**What you should do**
Exactly as written and without the pictures, output the entries below.

**Data for review**
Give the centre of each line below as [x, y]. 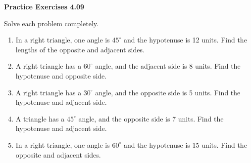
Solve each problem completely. [51, 23]
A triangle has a [40, 118]
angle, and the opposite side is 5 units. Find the [168, 92]
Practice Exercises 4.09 [44, 6]
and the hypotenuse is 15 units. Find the [185, 144]
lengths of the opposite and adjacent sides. [80, 49]
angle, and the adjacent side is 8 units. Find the [168, 66]
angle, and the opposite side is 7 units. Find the [151, 118]
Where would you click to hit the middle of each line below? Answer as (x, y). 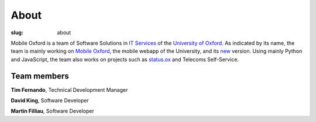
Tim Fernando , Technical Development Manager (69, 89)
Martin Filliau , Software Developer (53, 111)
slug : (17, 33)
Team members (40, 76)
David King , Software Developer (50, 101)
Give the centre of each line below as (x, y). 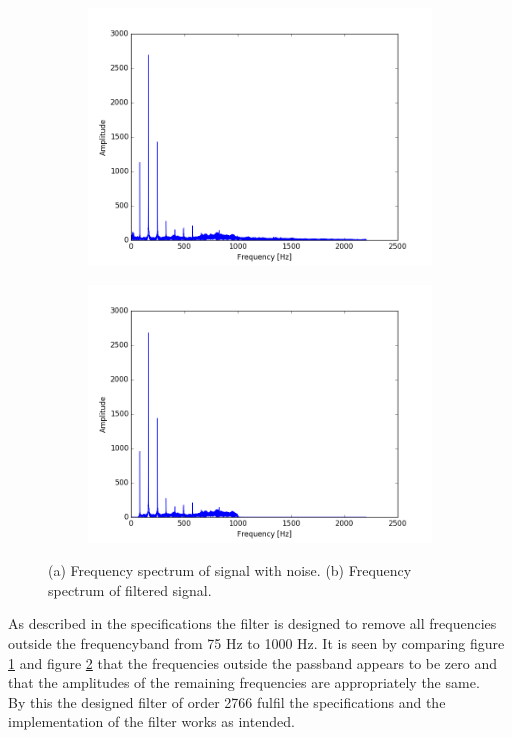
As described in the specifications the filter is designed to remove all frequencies (252, 623)
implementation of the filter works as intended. (151, 721)
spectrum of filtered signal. (130, 589)
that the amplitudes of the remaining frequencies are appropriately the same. (244, 682)
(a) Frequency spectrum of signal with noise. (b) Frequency (230, 570)
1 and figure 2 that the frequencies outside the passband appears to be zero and (252, 662)
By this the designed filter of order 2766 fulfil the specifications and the (227, 701)
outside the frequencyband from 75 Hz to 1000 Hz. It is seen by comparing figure (256, 642)
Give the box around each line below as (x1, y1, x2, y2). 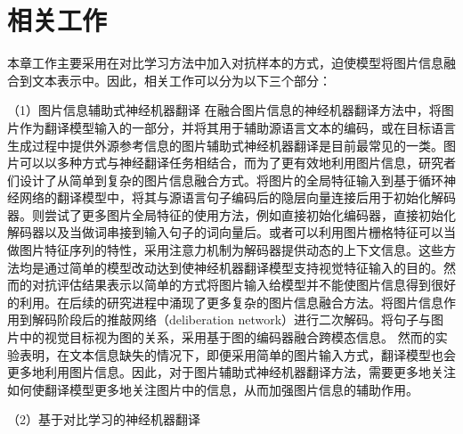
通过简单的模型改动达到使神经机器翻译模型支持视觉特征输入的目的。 (44, 258, 443, 276)
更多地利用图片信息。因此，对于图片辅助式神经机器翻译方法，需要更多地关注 (7, 363, 456, 381)
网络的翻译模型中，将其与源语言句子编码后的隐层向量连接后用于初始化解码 (19, 188, 456, 207)
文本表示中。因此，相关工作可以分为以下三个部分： (31, 70, 331, 89)
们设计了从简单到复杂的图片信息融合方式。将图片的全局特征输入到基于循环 (7, 170, 443, 189)
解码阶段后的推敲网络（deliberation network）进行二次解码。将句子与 (31, 310, 432, 329)
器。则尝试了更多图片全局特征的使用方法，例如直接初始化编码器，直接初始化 (7, 205, 456, 224)
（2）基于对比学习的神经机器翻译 (7, 410, 200, 429)
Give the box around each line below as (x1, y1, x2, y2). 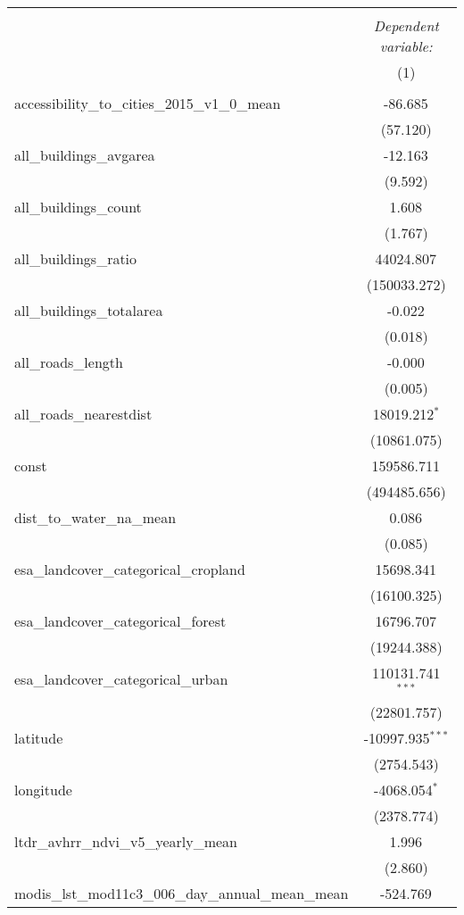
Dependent (373, 15, 439, 36)
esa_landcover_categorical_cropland (14, 559, 245, 579)
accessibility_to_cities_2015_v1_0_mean (14, 93, 281, 113)
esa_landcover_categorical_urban (14, 669, 228, 690)
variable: (379, 36, 433, 56)
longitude (14, 778, 72, 800)
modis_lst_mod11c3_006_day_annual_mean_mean (14, 882, 349, 903)
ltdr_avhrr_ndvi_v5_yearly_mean (14, 830, 238, 852)
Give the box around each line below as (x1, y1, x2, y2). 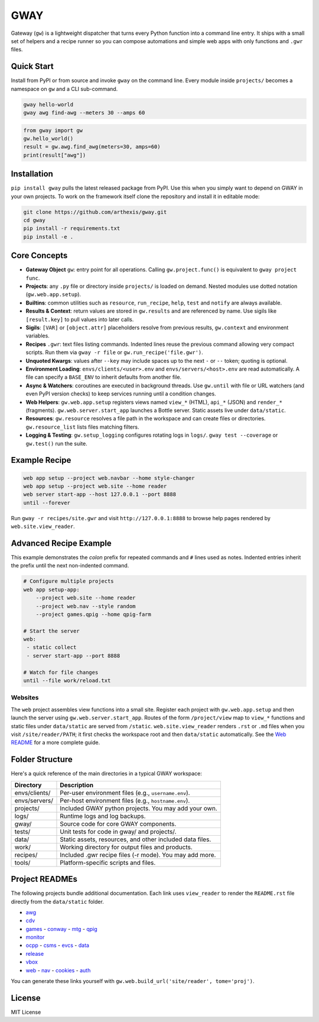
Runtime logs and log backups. (60, 812, 146, 820)
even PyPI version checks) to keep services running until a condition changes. (25, 390, 216, 397)
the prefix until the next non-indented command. (11, 562, 129, 569)
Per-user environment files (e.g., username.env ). (60, 789, 190, 797)
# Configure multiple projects (23, 578, 115, 585)
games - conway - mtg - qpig (25, 925, 97, 932)
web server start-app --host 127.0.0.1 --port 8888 (23, 491, 177, 498)
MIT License (11, 1008, 41, 1015)
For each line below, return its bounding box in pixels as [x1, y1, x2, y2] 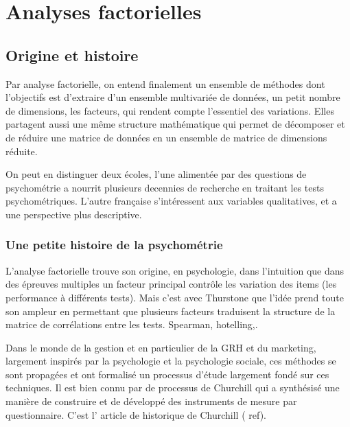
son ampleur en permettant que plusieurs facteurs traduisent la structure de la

**Answer for this exercise**
Give the centre of each line below as [x, y]. 
Solve each problem completely. [51, 23]
A triangle has a [40, 118]
angle, and the opposite side is 5 units. Find the [168, 92]
Practice Exercises 4.09 [44, 6]
and the hypotenuse is 15 units. Find the [185, 144]
lengths of the opposite and adjacent sides. [80, 49]
angle, and the adjacent side is 8 units. Find the [168, 66]
angle, and the opposite side is 7 units. Find the [151, 118]
Where would you click to hit the middle of each line below? Answer as (x, y). 
Tim Fernando , Technical Development Manager (69, 89)
Martin Filliau , Software Developer (53, 111)
slug : (17, 33)
Team members (40, 76)
David King , Software Developer (50, 101)
Give the centre of each line below as (x, y). 
As described in the specifications the filter is designed to remove all frequencies (252, 623)
implementation of the filter works as intended. (151, 721)
spectrum of filtered signal. (130, 589)
that the amplitudes of the remaining frequencies are appropriately the same. (244, 682)
(a) Frequency spectrum of signal with noise. (b) Frequency (230, 570)
1 and figure 2 that the frequencies outside the passband appears to be zero and (252, 662)
By this the designed filter of order 2766 fulfil the specifications and the (227, 701)
outside the frequencyband from 75 Hz to 1000 Hz. It is seen by comparing figure (256, 642)
Give the box around each line below as (x1, y1, x2, y2). 
通过简单的模型改动达到使神经机器翻译模型支持视觉特征输入的目的。 (44, 258, 443, 276)
更多地利用图片信息。因此，对于图片辅助式神经机器翻译方法，需要更多地关注 (7, 363, 456, 381)
网络的翻译模型中，将其与源语言句子编码后的隐层向量连接后用于初始化解码 (19, 188, 456, 207)
文本表示中。因此，相关工作可以分为以下三个部分： (31, 70, 331, 89)
们设计了从简单到复杂的图片信息融合方式。将图片的全局特征输入到基于循环 (7, 170, 443, 189)
解码阶段后的推敲网络（deliberation network）进行二次解码。将句子与 (31, 310, 432, 329)
器。则尝试了更多图片全局特征的使用方法，例如直接初始化编码器，直接初始化 (7, 205, 456, 224)
（2）基于对比学习的神经机器翻译 (7, 410, 200, 429)
Give the box around each line below as (x1, y1, x2, y2). 
Dependent (373, 15, 439, 36)
esa_landcover_categorical_cropland (14, 559, 245, 579)
accessibility_to_cities_2015_v1_0_mean (14, 93, 281, 113)
esa_landcover_categorical_urban (14, 669, 228, 690)
variable: (379, 36, 433, 56)
longitude (14, 778, 72, 800)
modis_lst_mod11c3_006_day_annual_mean_mean (14, 882, 349, 903)
ltdr_avhrr_ndvi_v5_yearly_mean (14, 830, 238, 852)
Give the box around each line below as (x1, y1, x2, y2). 
Runtime logs and log backups. (60, 812, 146, 820)
even PyPI version checks) to keep services running until a condition changes. (25, 390, 216, 397)
the prefix until the next non-indented command. (11, 562, 129, 569)
Per-user environment files (e.g., username.env ). (60, 789, 190, 797)
# Configure multiple projects (23, 578, 115, 585)
games - conway - mtg - qpig (25, 925, 97, 932)
web server start-app --host 127.0.0.1 --port 8888 (23, 491, 177, 498)
MIT License (11, 1008, 41, 1015)
For each line below, return its bounding box in pixels as [x1, y1, x2, y2] 
son ampleur en permettant que plusieurs facteurs traduisent la structure de la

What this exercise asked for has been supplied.